Edward Campbell Aswell (October 9, 1900 – November 5, 1958) was a 20th-century American editor. He was Thomas Wolfe's last editor and edited Wolfe's three posthumous books. This required considerable editorial work as the manuscripts were not in publishable form at Wolfe's death, but how much credit for the resulting three books devolves to Wolfe, and how much to Aswell, remains a subject of dispute.

Aswell was graduated from Harvard University in 1926 and worked as an assistant editor for The Atlantic Monthly and then Harper & Brothers Publishers, where he eventually became editor-in-chief. Aswell persuaded the novelist Thomas Wolfe to sign with Harper & Brothers, and Wolfe turned over his manuscripts to the publisher.

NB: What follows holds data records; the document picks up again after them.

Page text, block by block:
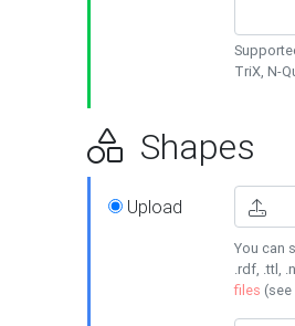
TriX, N-
Shapes
Upload
You can
.rdf, .ttl,
files (see
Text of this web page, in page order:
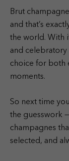
Brut
and that’s
the world. With
and celebratory
choice for both
moments.
So next time
the guesswork
champagnes
selected, and
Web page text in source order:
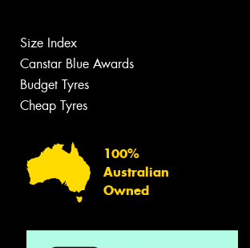
Size Index
Canstar Blue Awards
Budget Tyres
Cheap Tyres
100%
Australian
Owned
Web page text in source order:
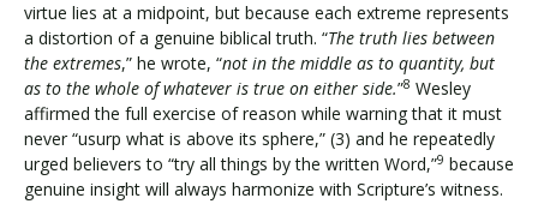
virtue lies at a midpoint, but because each extreme represents
a distortion of a genuine biblical truth. “The truth lies between
the extremes,” he wrote, “not in the middle as to quantity, but
as to the whole of whatever is true on either side.”8 Wesley
affirmed the full exercise of reason while warning that it must
never “usurp what is above its sphere,” (3) and he repeatedly
urged believers to “try all things by the written Word,”9 because
genuine insight will always harmonize with Scripture’s witness.
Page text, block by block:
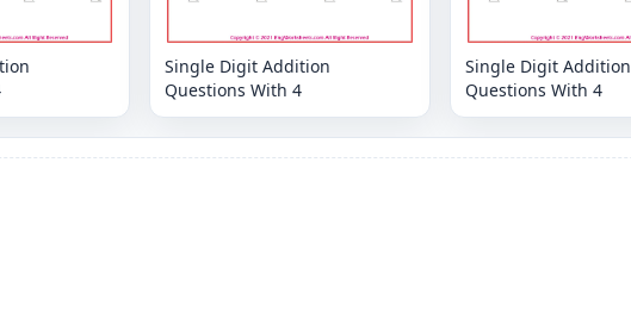
Single Digit Addition
Questions With 4
Single Digit Addition
Questions With 4
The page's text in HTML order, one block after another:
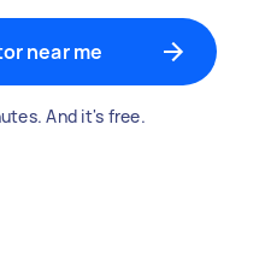
near me
And it's free.
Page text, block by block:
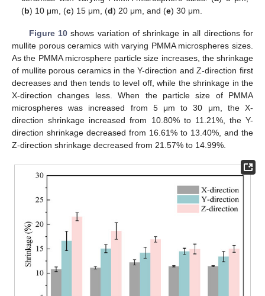
(b) 10 μm, (c) 15 μm, (d) 20 μm, and (e) 30 μm.
Figure 10shows variation of shrinkage in all directions for
mullite porous ceramics with varying PMMA microspheres sizes.
As the PMMA microsphere particle size increases, the shrinkage
of mullite porous ceramics in the Y-direction and Z-direction first
decreases and then tends to level off, while the shrinkage in the
X-direction changes less. When the particle size of PMMA
microspheres was increased from 5 μm to 30 μm, the X-
direction shrinkage increased from 10.80% to 11.21%, the Y-
direction shrinkage decreased from 16.61% to 13.40%, and the
Z-direction shrinkage decreased from 21.57% to 14.99%.
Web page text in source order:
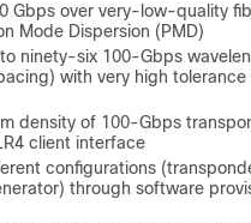
Gbps over very-low-quality
Mode Dispersion (PMD)
ninety-six 100-Gbps
with very high tolerance
density of 100-Gbps
client interface
configurations
through software
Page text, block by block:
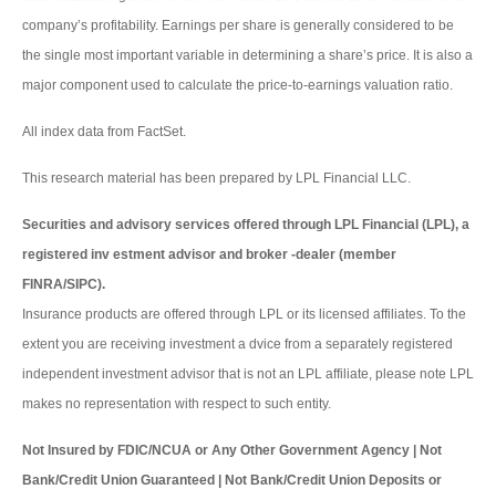
company’s profitability. Earnings per share is generally considered to be
the single most important variable in determining a share’s price. It is also a
major component used to calculate the price-to-earnings valuation ratio.
All index data from FactSet.
This research material has been prepared by LPL Financial LLC.
Securities and advisory services offered through LPL Financial (LPL), a
registered inv estment advisor and broker -dealer (member
FINRA/SIPC).
Insurance products are offered through LPL or its licensed affiliates. To the
extent you are receiving investment a dvice from a separately registered
independent investment advisor that is not an LPL affiliate, please note LPL
makes no representation with respect to such entity.
Not Insured by FDIC/NCUA or Any Other Government Agency | Not
Bank/Credit Union Guaranteed | Not Bank/Credit Union Deposits or
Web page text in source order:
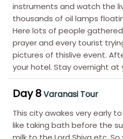
instruments and watch the
thousands of oil lamps
Here lots of people
prayer and every tourist
pictures of thislive event.
your hotel. Stay overnight at
Day 8Varanasi Tour
This city awakes very early
like taking bath before the
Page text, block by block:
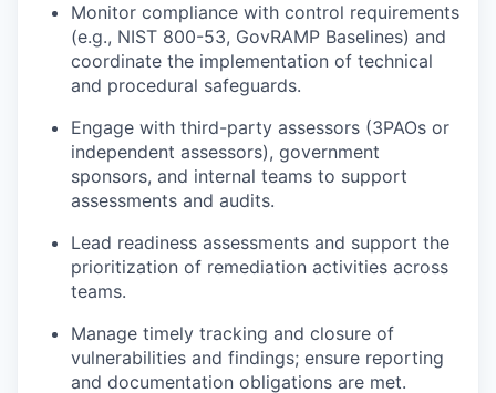
Monitor compliance with control requirements
(e.g., NIST 800-53, GovRAMP Baselines) and
coordinate the implementation of technical
and procedural safeguards.
Engage with third-party assessors (3PAOs or
independent assessors), government
sponsors, and internal teams to support
assessments and audits.
Lead readiness assessments and support the
prioritization of remediation activities across
teams.
Manage timely tracking and closure of
vulnerabilities and findings; ensure reporting
and documentation obligations are met.
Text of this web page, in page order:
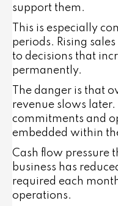
support them.
This is especially
periods. Rising
to decisions that
permanently.
The danger is that
revenue slows
commitments and
embedded within
Cash flow pressure
business has
required each
operations.
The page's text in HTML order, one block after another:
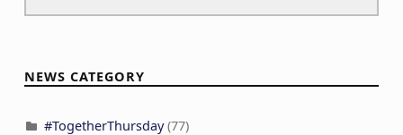
NEWS CATEGORY
#TogetherThursday(77)
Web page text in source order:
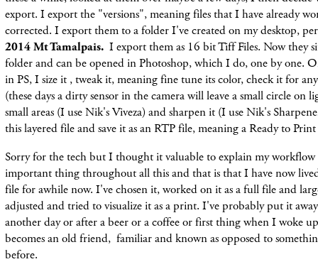
export. I export the "versions", meaning files that I have already
corrected. I export them to a folder I've created on my desktop,
2014 Mt Tamalpais. I export them as 16 bit Tiff Files. Now they
folder and can be opened in Photoshop, which I do, one by one.
in PS, I size it , tweak it, meaning fine tune its color, check it for
(these days a dirty sensor in the camera will leave a small circle on
small areas (I use Nik's Viveza) and sharpen it (I use Nik's
this layered file and save it as an RTP file, meaning a Ready to
Sorry for the tech but I thought it valuable to explain my
important thing throughout all this and that is that I have now
file for awhile now. I've chosen it, worked on it as a full file and
adjusted and tried to visualize it as a print. I've probably put it
another day or after a beer or a coffee or first thing when I woke
becomes an old friend, familiar and known as opposed to
before.
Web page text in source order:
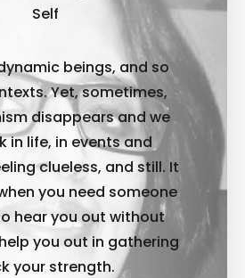
Self
beings, and so
Yet, sometimes,
disappears and we
in life, in events and
clueless, and still. It
you need someone
hear you out without
you out in gathering
your strength.
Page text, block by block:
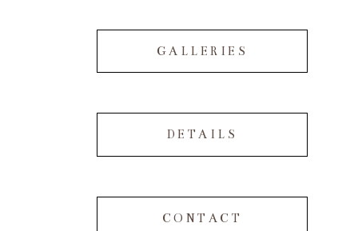
POST COMMENT
GALLERIES
DETAILS
CONTACT
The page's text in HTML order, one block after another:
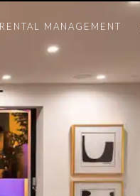
MANAGEMENT
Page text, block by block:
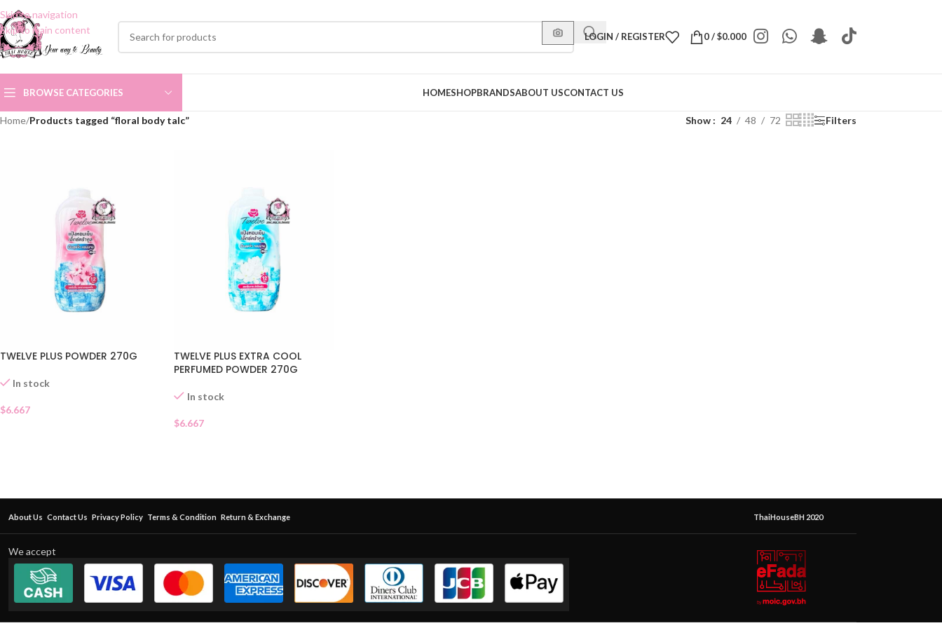
Skip to navigation
Skip to main content
LOGIN / REGISTER 0/$0.000
BROWSE CATEGORIES HOMESHOPBRANDSABOUT USCONTACT US
Home/Products tagged “floral body talc” Show 24 48 72 Filters
TWELVE PLUS POWDER 270G
In stock
$6.667
TWELVE PLUS EXTRA COOL
PERFUMED POWDER 270G
In stock
$6.667
About Us Contact Us Privacy Policy Terms & Condition Return & Exchange ThaiHouseBH 2020
We accept
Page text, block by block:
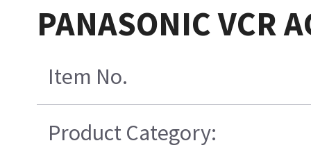
PANASONIC VCR
Item No.
Product Category:

After Wolfe’s death in September 1938, Aswell began editing the manuscripts. The initial development of this was Wolfe's first posthumous novel, The Web and the Rock, published a year later. Two years later You Can't Go Home Again and the short story collection The Hills Beyond were published, also edited by Aswell.

Aswell later moved to McGraw-Hill and then to Doubleday & Company, becoming a senior editor. In 1947 Aswell gained significant control over the Thomas Wolfe estate, succeeding Maxwell Perkins. The estate's collection of documents included Wolfe's correspondence. Aswell curated this correspondence and contributed "An Introduction to Thomas Wolfe" for the abridged Look Homeward, Angel published by the New American Library.

Aswell's correspondence with Elizabeth Nowell, Thomas Wolfe's literary agent, was collected in the 1988 book In the Shadow of the Giant.

Aswell appears briefly as a character called "the Weasel" in Sophie's Choice, a novel by William Styron, who worked for McGraw-Hill during Aswell's tenure there and wrote about his experiences in the novel.